PROBLEM TO SOLVE: Your copy should hold only the lines from the one with "November 2018(59)" to the one with "executed every 10 minutes by /etc/crontab.", both included, each exactly as it stands below, with no pictures.

DATASET RECORDS:
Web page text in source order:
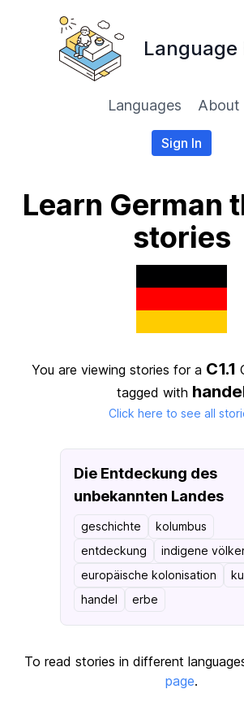
Language
Languages About
Sign In
Learn German
stories
You are viewing stories for a C1.1
tagged with
Click here to see all
Die Entdeckung des
unbekannten Landes
geschichte
kolumbus
entdeckung
indigene
europäische kolonisation
handel
erbe
To read stories in different
page.
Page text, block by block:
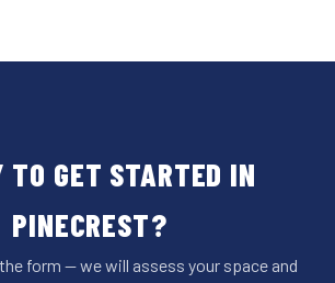
TO GET STARTED IN
PINECREST?
form — we will assess your space and
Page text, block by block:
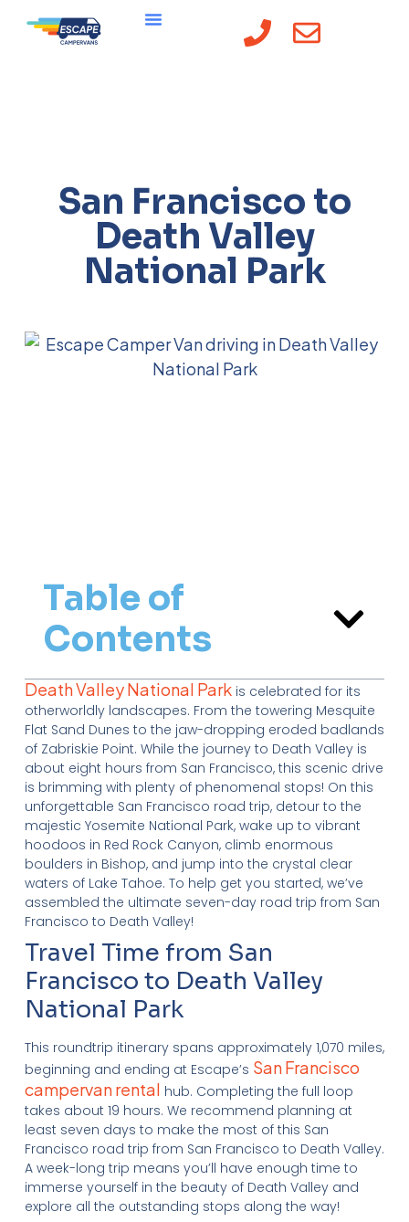
San Francisco to
Death Valley
National Park
Table of
Contents
Death Valley National Parkis celebrated for its
otherworldly landscapes. From the towering Mesquite
Flat Sand Dunes to the jaw-dropping eroded badlands
of Zabriskie Point. While the journey to Death Valley is
about eight hours from San Francisco, this scenic drive
is brimming with plenty of phenomenal stops! On this
unforgettable San Francisco road trip, detour to the
majestic Yosemite National Park, wake up to vibrant
hoodoos in Red Rock Canyon, climb enormous
boulders in Bishop, and jump into the crystal clear
waters of Lake Tahoe. To help get you started, we’ve
assembled the ultimate seven-day road trip from San
Francisco to Death Valley!
Travel Time from San
Francisco to Death Valley
National Park
This roundtrip itinerary spans approximately 1,070 miles,
beginning and ending at Escape’s San Francisco
campervan rental hub. Completing the full loop
takes about 19 hours. We recommend planning at
least seven days to make the most of this San
Francisco road trip from San Francisco to Death Valley.
A week-long trip means you’ll have enough time to
immerse yourself in the beauty of Death Valley and
explore all the outstanding stops along the way!
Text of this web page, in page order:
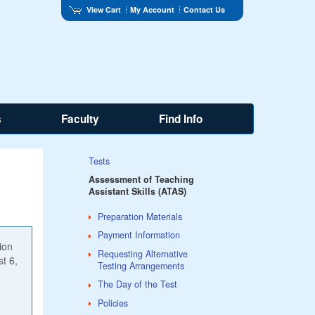
View Cart My Account Contact Us
Faculty Find Info
6,
Tests
Assessment of Teaching
Assistant Skills (ATAS)
Preparation Materials
Payment Information
Requesting Alternative
Testing Arrangements
The Day of the Test
Policies
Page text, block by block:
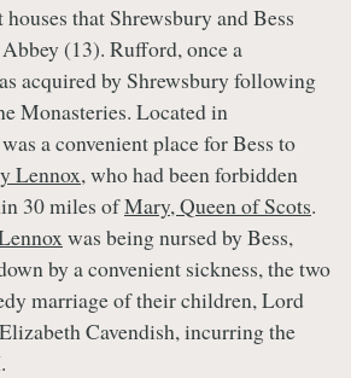
that Shrewsbury and Bess
(13). Rufford, once a
acquired by Shrewsbury following
Monasteries. Located in
a convenient place for Bess to
Lennox, who had been forbidden
30 miles ofMary, Queen of Scots.
was being nursed by Bess,
by a convenient sickness, the two
marriage of their children, Lord
Cavendish, incurring the
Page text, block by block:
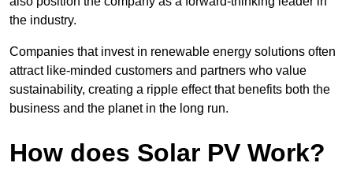
the industry.
Companies that invest in renewable energy solutions often
attract like-minded customers and partners who value
sustainability, creating a ripple effect that benefits both the
business and the planet in the long run.
How does Solar PV Work?
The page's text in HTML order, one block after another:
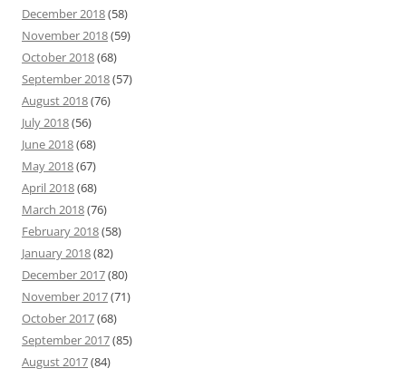
December 2018(58)
November 2018(59)
October 2018(68)
September 2018(57)
August 2018(76)
July 2018(56)
June 2018(68)
May 2018(67)
April 2018(68)
March 2018(76)
February 2018(58)
January 2018(82)
December 2017(80)
November 2017(71)
October 2017(68)
September 2017(85)
August 2017(84)
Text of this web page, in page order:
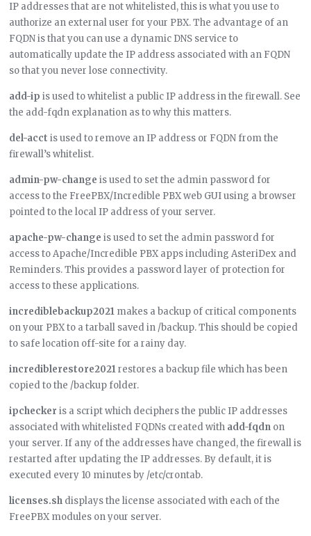
IP addresses that are not whitelisted, this is what you use to
authorize an external user for your PBX. The advantage of an
FQDN is that you can use a dynamic DNS service to
automatically update the IP address associated with an FQDN
so that you never lose connectivity.
add-ip is used to whitelist a public IP address in the firewall. See
the add-fqdn explanation as to why this matters.
del-acct is used to remove an IP address or FQDN from the
firewall’s whitelist.
admin-pw-change is used to set the admin password for
access to the FreePBX/Incredible PBX web GUI using a browser
pointed to the local IP address of your server.
apache-pw-change is used to set the admin password for
access to Apache/Incredible PBX apps including AsteriDex and
Reminders. This provides a password layer of protection for
access to these applications.
incrediblebackup2021 makes a backup of critical components
on your PBX to a tarball saved in /backup. This should be copied
to safe location off-site for a rainy day.
incrediblerestore2021restores a backup file which has been
copied to the /backup folder.
ipchecker is a script which deciphers the public IP addresses
associated with whitelisted FQDNs created with add-fqdn on
your server. If any of the addresses have changed, the firewall is
restarted after updating the IP addresses. By default, it is
executed every 10 minutes by /etc/crontab.
licenses.sh displays the license associated with each of the
FreePBX modules on your server.

FINAL ANSWER:
November 2018(59)
October 2018(68)
September 2018(57)
August 2018(76)
July 2018(56)
June 2018(68)
May 2018(67)
April 2018(68)
March 2018(76)
February 2018(58)
January 2018(82)
December 2017(80)
November 2017(71)
October 2017(68)
September 2017(85)
August 2017(84)
Text of this web page, in page order:
IP addresses that are not whitelisted, this is what you use to
authorize an external user for your PBX. The advantage of an
FQDN is that you can use a dynamic DNS service to
automatically update the IP address associated with an FQDN
so that you never lose connectivity.
add-ip is used to whitelist a public IP address in the firewall. See
the add-fqdn explanation as to why this matters.
del-acct is used to remove an IP address or FQDN from the
firewall’s whitelist.
admin-pw-change is used to set the admin password for
access to the FreePBX/Incredible PBX web GUI using a browser
pointed to the local IP address of your server.
apache-pw-change is used to set the admin password for
access to Apache/Incredible PBX apps including AsteriDex and
Reminders. This provides a password layer of protection for
access to these applications.
incrediblebackup2021 makes a backup of critical components
on your PBX to a tarball saved in /backup. This should be copied
to safe location off-site for a rainy day.
incrediblerestore2021restores a backup file which has been
copied to the /backup folder.
ipchecker is a script which deciphers the public IP addresses
associated with whitelisted FQDNs created with add-fqdn on
your server. If any of the addresses have changed, the firewall is
restarted after updating the IP addresses. By default, it is
executed every 10 minutes by /etc/crontab.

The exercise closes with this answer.